Around 200 people from Hannover and Lower Saxony entrusted the artists, choreographers and directors with their life stories, memories and thoughts, with which they made plays for the festival. These included the two world premieres Die Geschwindigkeit des Lichts by Marco Canale, which combined the stories of around 100 participants from different backgrounds to create a shared German biography, and My Body Belongs to Me by Ruud Gielens and Laila Soliman, who developed the documentary theatre piece MBBTM with a group of Sudanese women who live in Lower Saxony – a call to arms against female genital mutilation (FGM) and an appeal for female empowerment all over the world.
Martine Dennewald, Artistic Director of the Festival, sums it up: “Around 200 Hannover citizens were open to engaging with our directors and their ideas as active participants this year. In plays, installations and talks, they presented the diversity of stories and identities that our city is made up of to an enthusiastic audience. They shared with us the things they struggle with, what they long for, where they feel good and how they found their home here. Together with the directors and the festival team, they formed an artistic family, and we also found new audience members in their circles of friends, who will hopefully continue to accompany us in the years to come.”
With Lokis (Lukasz Twarkowski) and Odisseia (Cia Hiato), HATE (Laetitia Dosch), Untitled (Zoukak Theatre Company) and Cezary zieht in den Krieg (Cezary Tomaszewski), we also welcomed strong artistic talents from a young generation of international theatre makers, whose powerful imagery, stage presence and humour could not be resisted. They completed the kaleidoscope of different theatre forms at the festival and in their own way brought untold stories to the stage.
2018
Festival Theaterformen 2018 (Braunschweig)

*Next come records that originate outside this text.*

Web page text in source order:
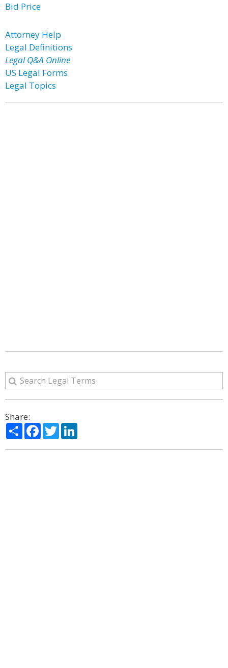
Bid Price
Attorney Help
Legal Definitions
Legal Q&A Online
US Legal Forms
Legal Topics
Share:
ShareFacebook
Twitter
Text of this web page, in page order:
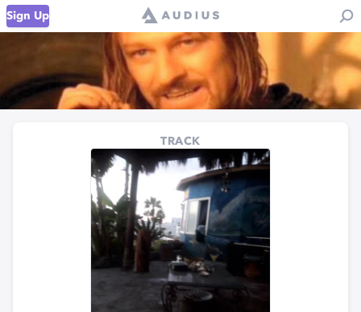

The 19th edition of the festival was dedicated to different perspectives on the consequences of colonialism and its effects on collective as well as individual fates today. The opening play Saigon was exemplary of this – a melodrama that interwove two different timelines in order to tell the story of biographies torn between France and its former colony, Indochina. This play for the main stage was contrasted with pieces that asked similar questions beyond the auditorium: in Collisions by Lynette Wallworth, the audience was transported to the Australian desert with VR-glasses, where they witnessed a nuclear test. In £¥€$, people gambled with the global economy and the fates of countries with bad credit at casino tables, while Julian Hetzel’s Schuldfabrik in the Burgpassage led the audience behind the scenes of a soap shop and into the trade with feelings of guilt and atonement. So once again there was a great diversity of theatre forms to be seen at the festival – from classical theatre to the most cutting-edge VR technology, from dramas for the stage to interactive performances around the city. Martine Dennewald sums it up: “The critical examination of global power relations and their effects on individual biographies were the main focus of the 2018 Theaterformen Festival. Theatre and dance, performances, installations and a virtual reality film explored history and the present; through diverse artistic forms, we were able to experience how people’s lives all over the world are interdependent and how clearly it is Europe’s responsibility to think about and deal with its colonial heritage.”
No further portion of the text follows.